YOUR OBJECTIVE -> Pick out each line in these entries that contains the string "producten".

(DATA EXTRACT)

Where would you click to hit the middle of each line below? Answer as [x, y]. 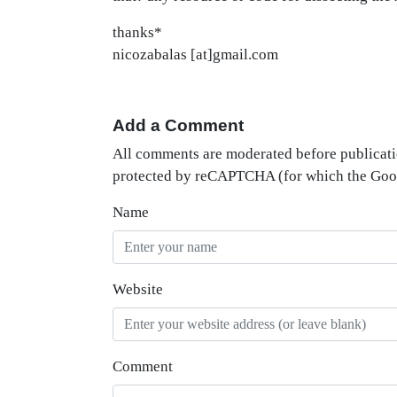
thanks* [137, 32]
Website [138, 289]
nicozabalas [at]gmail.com [195, 54]
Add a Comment [178, 125]
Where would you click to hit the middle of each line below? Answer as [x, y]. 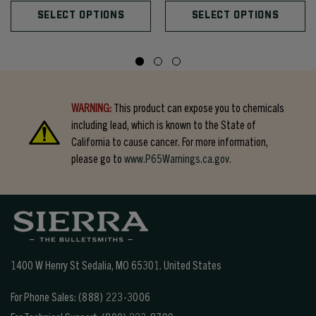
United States [193, 265]
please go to [98, 158]
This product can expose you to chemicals [198, 108]
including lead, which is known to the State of [164, 124]
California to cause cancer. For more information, [170, 141]
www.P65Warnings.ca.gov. [178, 158]
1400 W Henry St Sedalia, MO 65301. [87, 265]
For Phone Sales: [44, 296]
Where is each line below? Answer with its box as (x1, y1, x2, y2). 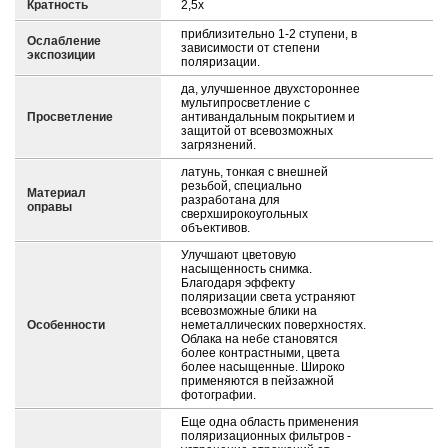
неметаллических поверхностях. (181, 318, 366, 332)
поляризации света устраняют (181, 290, 356, 304)
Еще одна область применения (181, 415, 359, 429)
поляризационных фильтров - (181, 429, 351, 443)
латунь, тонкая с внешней (181, 165, 328, 179)
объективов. (181, 221, 250, 235)
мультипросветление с (181, 96, 310, 110)
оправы (27, 200, 72, 214)
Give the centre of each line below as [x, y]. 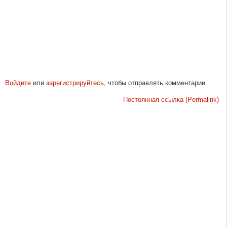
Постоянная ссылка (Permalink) [171, 100]
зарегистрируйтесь [75, 83]
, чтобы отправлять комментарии [154, 83]
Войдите [18, 83]
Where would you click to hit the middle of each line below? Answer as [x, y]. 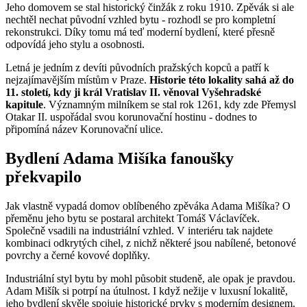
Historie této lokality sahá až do [222, 80]
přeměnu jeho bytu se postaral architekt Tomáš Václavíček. [133, 219]
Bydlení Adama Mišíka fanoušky [120, 159]
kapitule [24, 105]
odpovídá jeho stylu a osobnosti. [75, 45]
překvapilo [44, 177]
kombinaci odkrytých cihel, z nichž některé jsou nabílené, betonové [151, 243]
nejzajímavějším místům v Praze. [77, 80]
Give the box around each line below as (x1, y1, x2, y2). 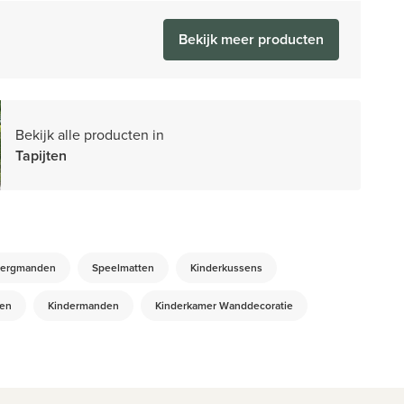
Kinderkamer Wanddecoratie (154, 298, 293, 314)
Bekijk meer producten (178, 29, 324, 50)
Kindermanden (47, 298, 119, 314)
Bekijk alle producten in (14, 124, 164, 145)
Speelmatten (91, 260, 154, 276)
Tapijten (14, 145, 67, 167)
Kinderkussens (189, 260, 262, 276)
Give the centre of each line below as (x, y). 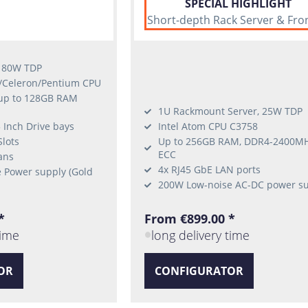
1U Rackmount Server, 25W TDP (230, 111)
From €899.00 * (189, 219)
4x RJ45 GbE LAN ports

(End DATA EXTRACT)

REPLY TO THE TASK ->
Bekijk meer producten (178, 29, 324, 50)
Bekijk alle producten in (14, 124, 164, 145)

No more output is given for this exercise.